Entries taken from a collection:
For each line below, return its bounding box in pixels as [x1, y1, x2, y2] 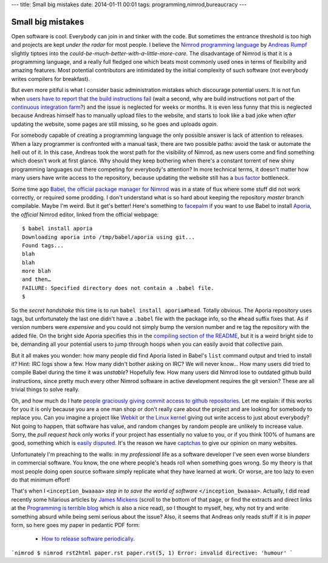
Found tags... [22, 242, 64, 249]
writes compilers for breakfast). [11, 75, 91, 82]
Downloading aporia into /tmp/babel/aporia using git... [22, 233, 196, 240]
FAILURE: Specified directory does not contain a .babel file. [22, 285, 214, 291]
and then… [22, 276, 51, 283]
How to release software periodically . [41, 535, 135, 542]
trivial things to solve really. [11, 386, 80, 393]
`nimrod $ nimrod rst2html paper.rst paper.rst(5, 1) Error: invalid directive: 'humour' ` [11, 549, 293, 556]
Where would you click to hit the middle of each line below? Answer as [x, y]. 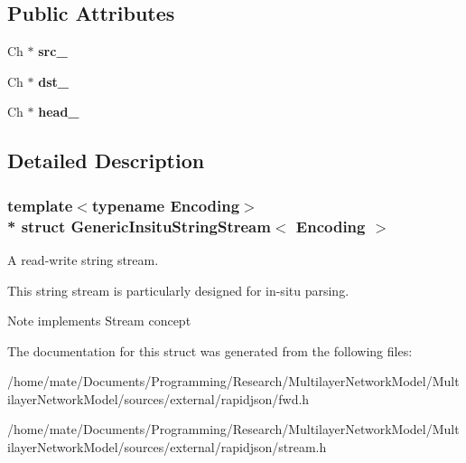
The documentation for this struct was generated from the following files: [210, 350]
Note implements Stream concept [99, 321]
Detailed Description [106, 161]
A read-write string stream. [83, 259]
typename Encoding [166, 205]
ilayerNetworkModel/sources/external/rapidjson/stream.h [167, 447]
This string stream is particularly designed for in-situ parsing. [178, 290]
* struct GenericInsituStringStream [139, 226]
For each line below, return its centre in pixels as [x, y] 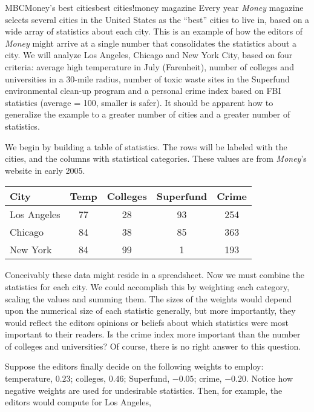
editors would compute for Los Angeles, [78, 402]
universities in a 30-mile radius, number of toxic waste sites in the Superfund [147, 78]
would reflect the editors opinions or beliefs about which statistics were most [147, 322]
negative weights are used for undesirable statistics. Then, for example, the [144, 390]
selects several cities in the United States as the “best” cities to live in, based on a [157, 19]
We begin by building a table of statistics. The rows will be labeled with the [146, 146]
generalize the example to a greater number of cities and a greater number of [148, 114]
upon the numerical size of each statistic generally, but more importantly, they [150, 311]
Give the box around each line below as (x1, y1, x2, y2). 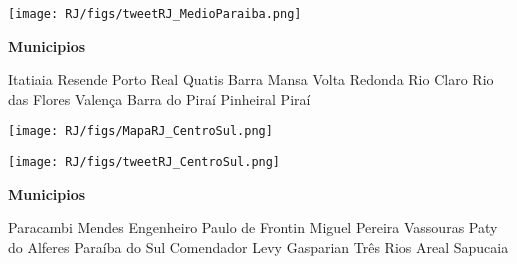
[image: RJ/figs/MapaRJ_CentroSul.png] (8, 124, 273, 139)
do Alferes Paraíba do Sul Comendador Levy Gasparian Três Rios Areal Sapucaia (8, 236, 509, 257)
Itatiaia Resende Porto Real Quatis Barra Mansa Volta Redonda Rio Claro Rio (8, 69, 494, 90)
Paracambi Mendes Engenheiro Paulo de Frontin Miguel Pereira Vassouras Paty (8, 217, 498, 238)
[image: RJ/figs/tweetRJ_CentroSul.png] (8, 155, 281, 170)
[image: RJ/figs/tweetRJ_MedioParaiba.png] (8, 7, 302, 21)
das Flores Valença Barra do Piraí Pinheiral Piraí (8, 88, 311, 109)
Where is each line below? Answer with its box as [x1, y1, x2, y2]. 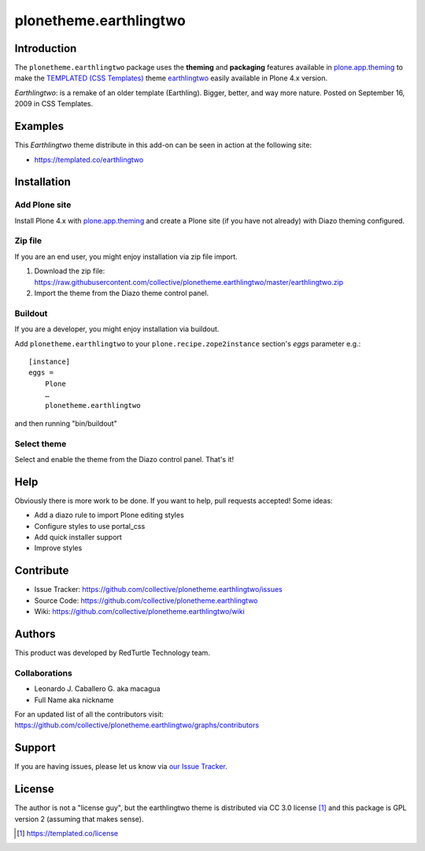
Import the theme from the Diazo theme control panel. [34, 288, 209, 298]
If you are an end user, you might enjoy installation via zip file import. [14, 252, 238, 261]
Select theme [14, 438, 67, 449]
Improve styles [34, 543, 83, 553]
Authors [14, 627, 56, 641]
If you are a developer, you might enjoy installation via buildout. [14, 324, 220, 334]
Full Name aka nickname [34, 695, 114, 705]
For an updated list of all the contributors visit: [14, 709, 164, 719]
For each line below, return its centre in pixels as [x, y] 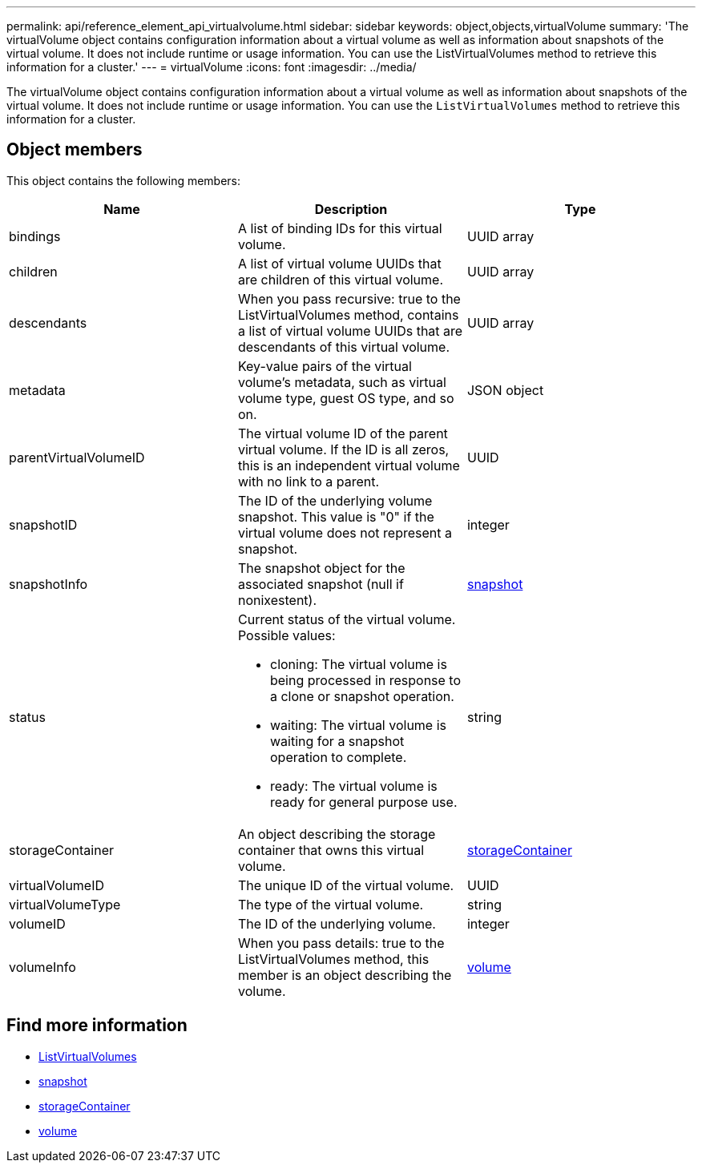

**TASK PROMPT**: Without any picture, return exactly the lines of the records above from the first through the line that contains "universities in a".

**ANSWER TO THIS EXERCISE**:
For each line below, return its bounding box in pixels as [x1, y1, x2, y2] 
Found tags... [22, 242, 64, 249]
writes compilers for breakfast). [11, 75, 91, 82]
Downloading aporia into /tmp/babel/aporia using git... [22, 233, 196, 240]
FAILURE: Specified directory does not contain a .babel file. [22, 285, 214, 291]
and then… [22, 276, 51, 283]
How to release software periodically . [41, 535, 135, 542]
trivial things to solve really. [11, 386, 80, 393]
`nimrod $ nimrod rst2html paper.rst paper.rst(5, 1) Error: invalid directive: 'humour' ` [11, 549, 293, 556]
Where would you click to hit the middle of each line below? Answer as [x, y]. 
The documentation for this struct was generated from the following files: [210, 350]
Note implements Stream concept [99, 321]
Detailed Description [106, 161]
A read-write string stream. [83, 259]
typename Encoding [166, 205]
ilayerNetworkModel/sources/external/rapidjson/stream.h [167, 447]
This string stream is particularly designed for in-situ parsing. [178, 290]
* struct GenericInsituStringStream [139, 226]
For each line below, return its centre in pixels as [x, y] 
editors would compute for Los Angeles, [78, 402]
universities in a 30-mile radius, number of toxic waste sites in the Superfund [147, 78]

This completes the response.